You should . broadcast this as much as possible, like exp.() instead of exp so that way it will fuse (and it will work on v0.6). On v0.5, not all of these will fuse though, so this is a case where moving to v0.6 might give a performance boost (unless you use things like (^).(x,y) a bunch of places, which just looks nasty)


#13

Type defintion

type waveSpec
 f::Array{Float64,1}
 df::Array{Float64,1}
 th::Array{Float64,1}
 dth::Array{Float64,1}
 Sf::Array{Float64,1}
 Sth::Array{Float64,1}
 S::Array{Float64,2}
 function waveSpec()
   t=new()
   t.f=makeWaveSpecFreq()
   t.df=makeWaveSpecDelFreq(t.f)
   return t
 end
end

Constructors

function makeWaveSpecFreq()
  f=[1/x for x=30:-0.05:2]
  return f
end
function makeWaveSpecDelFreq(f::Array{Float64,1})
  df=copy(f)
  nf=length(f)
  df[1]=f[2]-f[1]
  df[2:(nf-1)]=( f[3:nf]-f[2:(nf-1)]     )/2 +
  ( f[2:(nf-1)]-f[1:(nf-2)] )/2
  df[nf]=f[nf]-f[nf-1]
  return df
end

#14

I see. For future reference I would make this a little less strict:

type waveSpec{T<:Number}
 f::Vector{T}
 df::Vector{T}
 th::Vector{T}
 dth::Vector{T}
 Sf::Vector{T}
 Sth::Vector{T}
 S::Matrix{T}
 function waveSpec()
   t=new()
   t.f=makeWaveSpecFreq()
   t.df=makeWaveSpecDelFreq(t.f)
   return t
 end
end

since if you don’t restrict to Float64 everywhere, then your code will naturally work with other numbers (arbitrary precision, etc). That’s why I found it odd there was no type parameter on it when it was holding numbers.

But okay, this is strictly typed so there is no instability here. It must be the temporary allocations due to broadcasting then.


#15

It sounds like this is not an array operation (the computations of s.Sf[i] are purely scalar), in which case admonitions about broadcast are inapplicable.


#17

^ between scalars does not cause any allocations in normal use. It happens to allocate when you turn off inlining but why do you worry about that?


#18

Oh, didn’t even realize this was part of it.

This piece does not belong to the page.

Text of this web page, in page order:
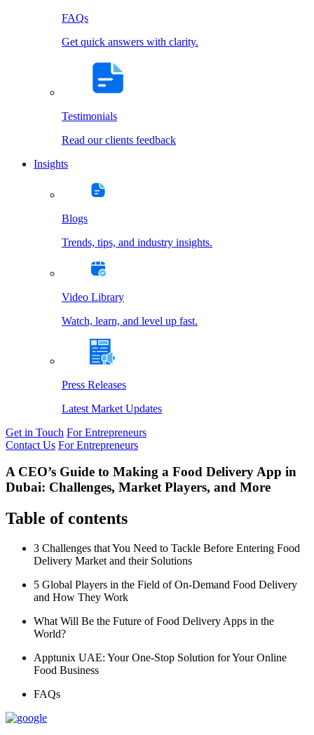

Compiler inlining is an optimization which will pretty much always be done to stop this exact problem. So you should profile with inlining on because that’s what users will see.


#19

Ok. That is clear. I’m running with version v0.5 and with inlining turned on its causes memory allocations to pop up on lines that are not correct (this came up in one of my previous posts). So I guess I have to wait until I can get a version 0.6 working for which I understand this issue has been corrected.